Creating Alerts out of our logs

By default, Loki Ruler will send alerts to the local AlertManager instance. In case you want to send alerts to a different AlertManager you can create a RulerConfig:

NOTE: Remember you're not required to create the RulerConfig below if you plan to use the in-cluster AlertManager.

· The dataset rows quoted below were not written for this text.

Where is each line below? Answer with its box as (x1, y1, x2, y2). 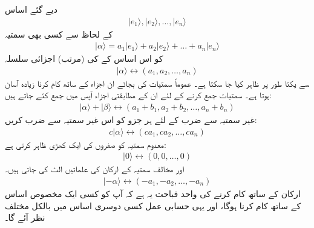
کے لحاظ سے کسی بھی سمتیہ (5, 27, 113, 40)
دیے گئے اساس (5, 3, 57, 15)
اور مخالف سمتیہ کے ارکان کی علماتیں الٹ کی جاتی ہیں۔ (5, 163, 185, 175)
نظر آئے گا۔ (5, 211, 45, 224)
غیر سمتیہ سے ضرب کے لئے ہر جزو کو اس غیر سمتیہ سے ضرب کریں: (5, 113, 257, 126)
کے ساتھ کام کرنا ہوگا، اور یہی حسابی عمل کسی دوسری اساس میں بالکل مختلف (5, 199, 301, 212)
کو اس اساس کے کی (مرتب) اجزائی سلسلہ (5, 52, 163, 65)
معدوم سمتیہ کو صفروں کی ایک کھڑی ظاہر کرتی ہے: (5, 138, 166, 150)
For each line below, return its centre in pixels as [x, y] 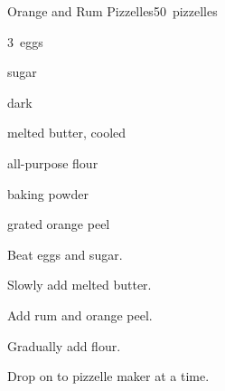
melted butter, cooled [67, 133]
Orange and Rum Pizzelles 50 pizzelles [112, 11]
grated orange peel [59, 224]
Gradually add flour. [64, 345]
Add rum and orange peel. [80, 315]
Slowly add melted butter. [80, 285]
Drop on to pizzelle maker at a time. [108, 376]
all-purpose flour [53, 162]
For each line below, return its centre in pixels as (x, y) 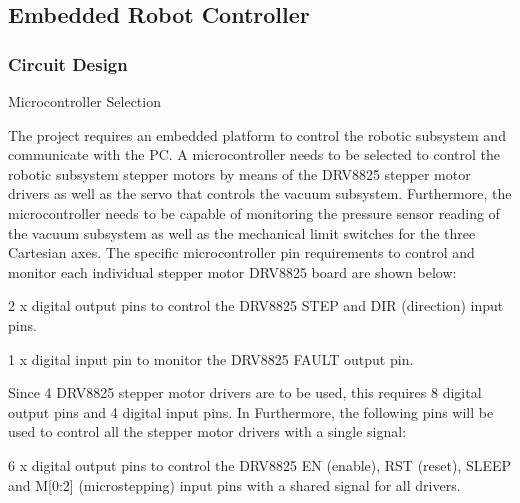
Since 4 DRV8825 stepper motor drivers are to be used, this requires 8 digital (245, 392)
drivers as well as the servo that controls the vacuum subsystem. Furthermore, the (260, 193)
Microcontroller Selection (84, 101)
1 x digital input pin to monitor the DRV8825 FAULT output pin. (211, 358)
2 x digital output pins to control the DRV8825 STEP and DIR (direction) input (256, 305)
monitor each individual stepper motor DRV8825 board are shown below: (232, 271)
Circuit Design (68, 63)
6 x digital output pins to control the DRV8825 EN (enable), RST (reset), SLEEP (260, 464)

cat << EOF | oc apply -f -
---
apiVersion: loki.grafana.com/v1beta1
kind: RulerConfig
metadata:
  name: rulerconfig
  namespace: openshift-logging
spec:
  evaluationInterval: 1m
  pollInterval: 1m
  alertmanager:
    discovery:
      enableSRV: true
      refreshInterval: 1m
    enableV2: true
    endpoints:
      - "https://_web._tcp.alertmanager-operated.openshift-monitoring.svc"
    enabled: true
    refreshPeriod: 10s 
EOF

At this point we are ready to create alerts, we can create two kinds of alerting rules:

  1. AlertingRule: Alerting rules allow you to define alert conditions based on Prometheus expression language expressions and to send notifications about firing alerts to an external service.
  2. RecordingRule: Recording rules allow you to precompute frequently needed or computationally expensive expressions and save their result as a new set of time series.

Creating an Alert out of application logs

In this example we will be creating an alert for one of our applications.

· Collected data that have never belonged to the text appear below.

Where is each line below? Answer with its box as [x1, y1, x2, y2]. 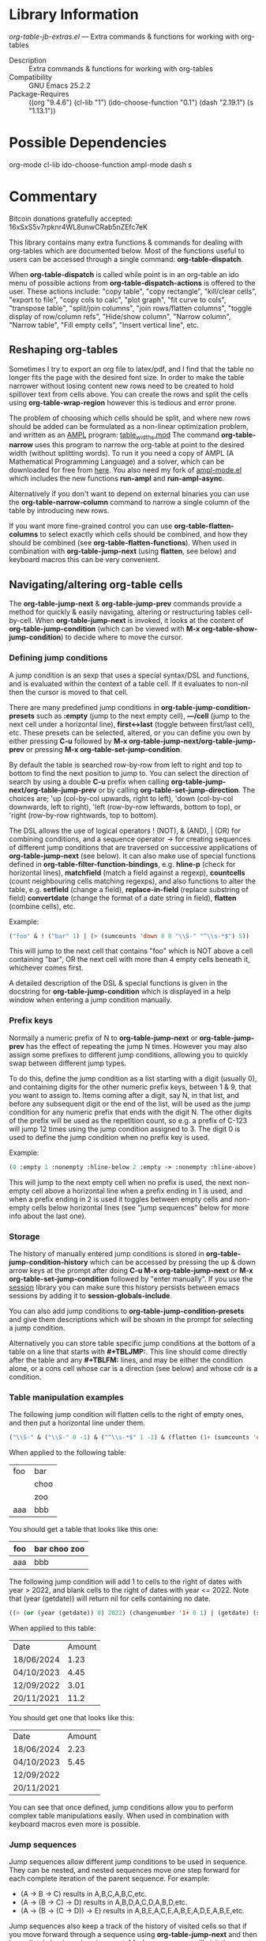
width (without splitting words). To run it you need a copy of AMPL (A [9, 449, 234, 458]
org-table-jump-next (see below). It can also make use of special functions [9, 851, 256, 860]
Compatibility [9, 72, 52, 82]
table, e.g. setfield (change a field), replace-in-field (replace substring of [9, 884, 249, 894]
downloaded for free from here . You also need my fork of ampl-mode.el [9, 465, 242, 475]
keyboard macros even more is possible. [9, 1819, 141, 1829]
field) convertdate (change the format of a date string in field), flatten [9, 893, 237, 902]
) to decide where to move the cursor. [61, 632, 184, 642]

  1. Deploy the application

    cat <<EOF | oc apply -f -
    ---
    apiVersion: v1
    kind: Namespace
    metadata:
      labels:
        kubernetes.io/metadata.name: reversewords
        openshift.io/cluster-monitoring: "true"
      name: reversewords
    ---
    apiVersion: apps/v1
    kind: Deployment
    metadata:
      creationTimestamp: null
      labels:
        app: reverse-words
      name: reverse-words
      namespace: reversewords
    spec:
      replicas: 1
      selector:
        matchLabels:
          app: reverse-words
      strategy: {}
      template:
        metadata:
          creationTimestamp: null
          labels:
            app: reverse-words
        spec:
          containers:
          - image: quay.io/mavazque/reversewords:latest
            name: reversewords
            resources: {}
    status: {}
    EOF
  2. This application shows the following log when it starts:

    2023/04/20 14:54:30 Starting Reverse Api v0.0.25 Release: NotSet
    2023/04/20 14:54:30 Listening on port 8080
    
  3. We can add an alert when the application starts without a Release being set:

    NOTE: The application alerts must be created in the namespace where the app runs. In this case the alert is looking for the content Listening on port 8080 in the logs for the past 2h. If it finds more than 0 occurrences, an alert will be fired.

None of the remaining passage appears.